An exact copy is needed of the lines in the entries below from the line with "variable [25, 26]" up to and including the line with "Client/Sources/Graphic/ message.cpp [109, 224]", and of nothing else. Leave the pictures out.

Extracted data entries
————————

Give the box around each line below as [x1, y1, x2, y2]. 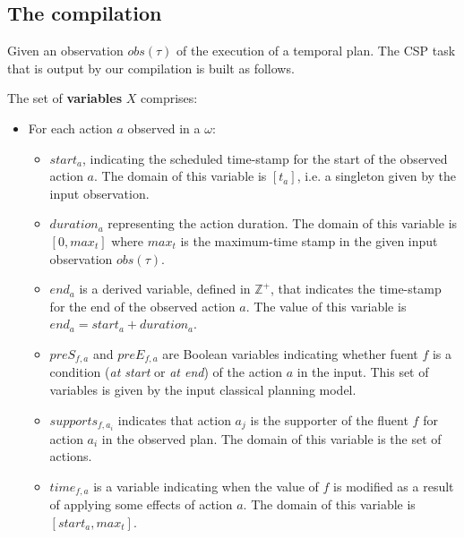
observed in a [127, 118, 201, 137]
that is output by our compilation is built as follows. [7, 58, 295, 77]
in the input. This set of [296, 363, 429, 381]
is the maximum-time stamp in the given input [180, 231, 438, 250]
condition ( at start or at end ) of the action [49, 363, 282, 381]
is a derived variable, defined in [79, 279, 251, 298]
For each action [28, 118, 113, 137]
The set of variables [7, 89, 123, 107]
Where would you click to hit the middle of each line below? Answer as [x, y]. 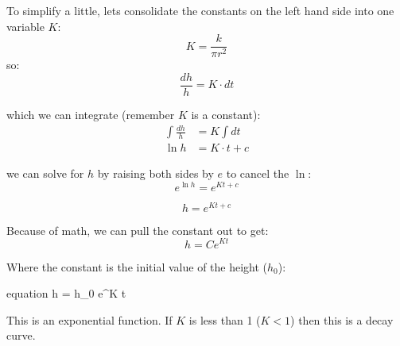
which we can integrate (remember [91, 114]
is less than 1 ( [225, 319]
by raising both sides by [155, 173]
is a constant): [226, 114]
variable [25, 26]
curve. [21, 335]
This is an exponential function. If [89, 319]
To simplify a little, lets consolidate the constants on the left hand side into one [200, 10]
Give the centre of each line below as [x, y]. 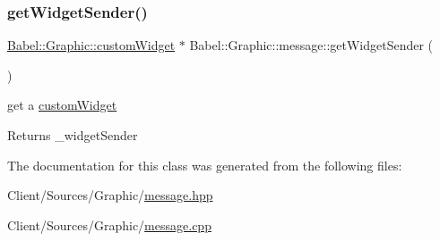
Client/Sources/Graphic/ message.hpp [110, 195]
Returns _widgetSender [73, 135]
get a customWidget [62, 105]
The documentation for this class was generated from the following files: [205, 165]
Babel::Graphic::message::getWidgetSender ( [311, 45]
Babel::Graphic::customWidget [91, 45]
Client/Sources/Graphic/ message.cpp [109, 224]
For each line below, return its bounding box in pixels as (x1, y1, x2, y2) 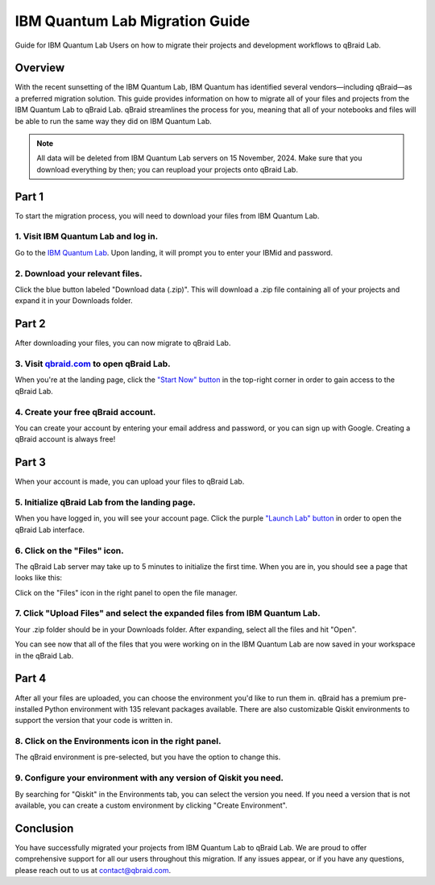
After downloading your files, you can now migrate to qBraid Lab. (14, 339, 231, 348)
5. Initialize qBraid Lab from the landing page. (14, 497, 197, 508)
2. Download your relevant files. (14, 268, 143, 279)
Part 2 (14, 317, 46, 330)
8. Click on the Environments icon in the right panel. (14, 736, 222, 747)
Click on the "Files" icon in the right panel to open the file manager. (14, 588, 238, 597)
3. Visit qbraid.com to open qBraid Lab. (14, 359, 171, 370)
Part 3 (14, 455, 46, 469)
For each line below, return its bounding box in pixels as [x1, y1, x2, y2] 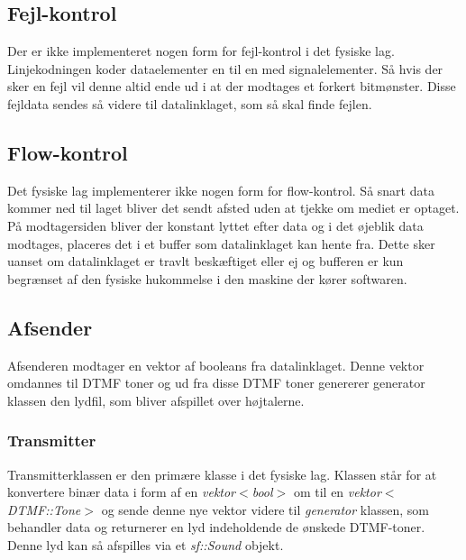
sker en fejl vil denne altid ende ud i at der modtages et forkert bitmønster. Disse [7, 77, 456, 96]
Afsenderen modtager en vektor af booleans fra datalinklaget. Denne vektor [7, 355, 425, 374]
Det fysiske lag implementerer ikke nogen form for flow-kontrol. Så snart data [7, 180, 434, 199]
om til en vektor [293, 482, 381, 501]
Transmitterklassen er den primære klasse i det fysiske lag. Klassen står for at [7, 464, 437, 483]
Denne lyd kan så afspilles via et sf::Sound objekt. [7, 535, 284, 554]
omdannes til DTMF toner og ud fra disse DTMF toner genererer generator [7, 373, 425, 392]
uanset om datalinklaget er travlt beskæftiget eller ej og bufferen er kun [7, 252, 404, 271]

————————

> _SOLUTION FOR THIS TASK_:
variable [25, 26]
curve. [21, 335]
This is an exponential function. If [89, 319]
To simplify a little, lets consolidate the constants on the left hand side into one [200, 10]
Give the centre of each line below as [x, y]. 
Client/Sources/Graphic/ message.hpp [110, 195]
Returns _widgetSender [73, 135]
get a customWidget [62, 105]
The documentation for this class was generated from the following files: [205, 165]
Babel::Graphic::message::getWidgetSender ( [311, 45]
Babel::Graphic::customWidget [91, 45]
Client/Sources/Graphic/ message.cpp [109, 224]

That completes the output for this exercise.